I am facing an issue while trying to load a complex PDF file with tables and figures, spanning approximately 600 pages. When utilizing the fast option in Langchain-JS with NextJS Unstructured API, it partially works but misses out on some crucial data. On the other hand, selecting the hi_res option results in a timeout error. Despite adjusting the timeout settings to different values, the problem persists.

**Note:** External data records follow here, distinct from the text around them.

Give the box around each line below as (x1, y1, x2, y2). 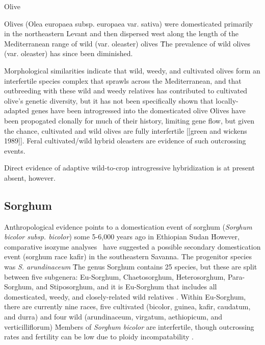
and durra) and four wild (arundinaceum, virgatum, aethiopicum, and (4, 311, 223, 322)
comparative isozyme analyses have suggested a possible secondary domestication (4, 241, 261, 252)
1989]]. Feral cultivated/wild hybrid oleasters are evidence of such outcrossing (4, 135, 246, 146)
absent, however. (4, 172, 56, 183)
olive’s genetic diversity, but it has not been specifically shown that (4, 95, 214, 106)
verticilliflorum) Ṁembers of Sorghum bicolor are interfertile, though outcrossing (4, 321, 254, 332)
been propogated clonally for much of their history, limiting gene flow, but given (4, 115, 255, 126)
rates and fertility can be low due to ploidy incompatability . (4, 331, 194, 342)
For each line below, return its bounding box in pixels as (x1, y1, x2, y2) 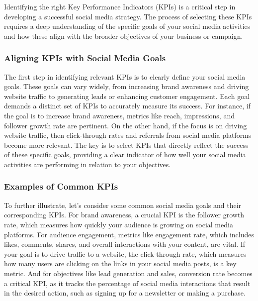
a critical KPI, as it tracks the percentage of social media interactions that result (4, 278, 251, 288)
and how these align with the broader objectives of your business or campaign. (4, 30, 243, 41)
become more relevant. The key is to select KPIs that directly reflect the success (4, 139, 249, 150)
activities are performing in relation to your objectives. (4, 159, 171, 169)
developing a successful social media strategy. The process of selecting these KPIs (4, 11, 252, 21)
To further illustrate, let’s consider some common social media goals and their (4, 200, 242, 210)
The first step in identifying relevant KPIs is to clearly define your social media (4, 71, 246, 82)
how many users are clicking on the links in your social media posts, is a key (4, 258, 237, 269)
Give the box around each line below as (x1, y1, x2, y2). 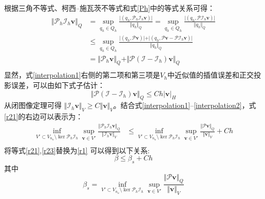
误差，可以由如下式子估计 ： (11, 80, 105, 91)
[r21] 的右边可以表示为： (4, 111, 83, 122)
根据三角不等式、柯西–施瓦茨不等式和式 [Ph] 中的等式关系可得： (4, 3, 215, 13)
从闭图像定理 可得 (4, 100, 62, 111)
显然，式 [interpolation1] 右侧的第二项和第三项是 (4, 69, 160, 80)
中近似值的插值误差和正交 (167, 69, 254, 80)
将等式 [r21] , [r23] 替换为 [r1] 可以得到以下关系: (4, 144, 150, 155)
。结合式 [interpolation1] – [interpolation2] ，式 (113, 100, 256, 111)
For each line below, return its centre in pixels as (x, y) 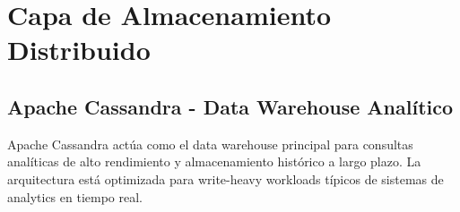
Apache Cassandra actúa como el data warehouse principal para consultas (210, 144)
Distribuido (79, 50)
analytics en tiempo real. (75, 196)
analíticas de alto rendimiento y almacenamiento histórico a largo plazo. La (214, 161)
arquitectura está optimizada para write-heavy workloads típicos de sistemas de (226, 178)
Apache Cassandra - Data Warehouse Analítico (230, 106)
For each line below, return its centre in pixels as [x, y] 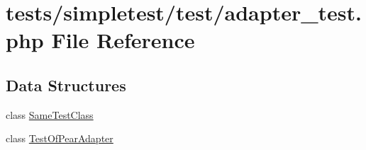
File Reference [123, 40]
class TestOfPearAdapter [60, 138]
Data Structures [66, 85]
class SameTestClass [50, 114]
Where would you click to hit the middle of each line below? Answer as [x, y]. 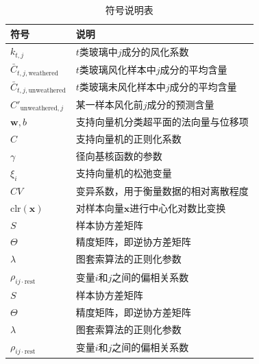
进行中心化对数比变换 [178, 207]
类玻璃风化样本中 [118, 69]
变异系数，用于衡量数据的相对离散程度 [162, 190]
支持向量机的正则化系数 [128, 139]
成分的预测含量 [181, 104]
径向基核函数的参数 [119, 155]
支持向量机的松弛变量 [124, 173]
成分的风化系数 [155, 51]
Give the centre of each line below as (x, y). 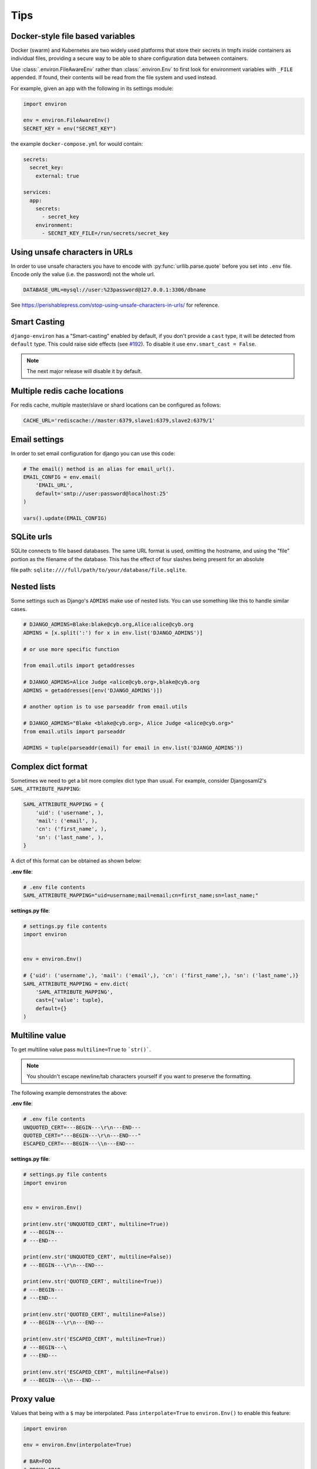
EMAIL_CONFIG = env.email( (62, 477)
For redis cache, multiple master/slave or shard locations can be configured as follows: (116, 405)
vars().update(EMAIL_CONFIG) (65, 518)
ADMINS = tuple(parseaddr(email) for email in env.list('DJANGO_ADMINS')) (133, 748)
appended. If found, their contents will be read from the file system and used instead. (114, 78)
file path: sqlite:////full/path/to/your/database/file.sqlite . (99, 570)
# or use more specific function (71, 649)
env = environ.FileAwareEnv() (67, 120)

I am willing to wait for the process to complete, so any assistance would be greatly appreciated.

ERROR:

error TypeError: fetch failed
    at Object.fetch (node:internal/deps/undici/undici:11576:11)
    at UnstructuredLoader._partition (e:/Web-Development/Developing/Nextjs/projects/gpt4-pdf/node_modules/langchain/dist/document_loaders/fs/unstructured.js:139:26)
    at UnstructuredLoader.load (e:/Web-Development/Developing/Nextjs/projects/gpt4-pdf/node_modules/langchain/dist/document_loaders/fs/unstructured.js:154:26)
    at UnstructuredDirectoryLoader.load (e:/Web-Development/Developing/Nextjs/projects/gpt4-pdf/node_modules/langchain/dist/document_loaders/fs/directory.js:80:40)
    at run (e:\Web-Development\Developing\Nextjs\projects\gpt4-pdf\scripts\ingest.ts:48:21)
    at <anonymous> (e:\Web-Development\Developing\Nextjs\projects\gpt4-pdf\scripts\ingest.ts:78:3) {
cause: HeadersTimeoutError: Headers Timeout Error
    at Timeout.onParserTimeout [as callback] (node:internal/deps/undici/undici:9748:32)
    at Timeout.onTimeout [as _onTimeout] (node:internal/deps/undici/undici:8047:17)
    at listOnTimeout (node:internal/timers:573:17)
    at process.processTimers (node:internal/timers:514:7) {
code: 'UND_ERR_HEADERS_TIMEOUT'
 }
}

The code causing the error:

const options = {
    apiKey: process.env.UNSTRUCTURED_API_KEY,
    strategy: "hi_res",
    timeout: 10000, //Tried various from 10000-10000000
};

const unstructuredLoader = new UnstructuredDirectoryLoader(
  filePath,
  options
);

const rawDocs = await unstructuredLoader.load();

Answer №1

these are the available options for selection:

export type UnstructuredLoaderOptions = {
    apiKey?: string;
    apiUrl?: string;
    strategy?: StringWithAutocomplete<UnstructuredLoaderStrategy>;
    encoding?: string;
    ocrLanguages?: Array<string>;
    coordinates?: boolean;
    pdfInferTableStructure?: boolean;
    xmlKeepTags?: boolean;
};
type UnstructuredDirectoryLoaderOptions = UnstructuredLoaderOptions & {
    recursive?: boolean;
    unknown?: UnknownHandling;
};

Please choose a strategy:

strategy?: StringWithAutocomplete<UnstructuredLoaderStrategy>;

This defines the type of strategy to be chosen:

type UnstructuredLoaderStrategy = "hi_res" | "fast" | "ocr_only" | "auto"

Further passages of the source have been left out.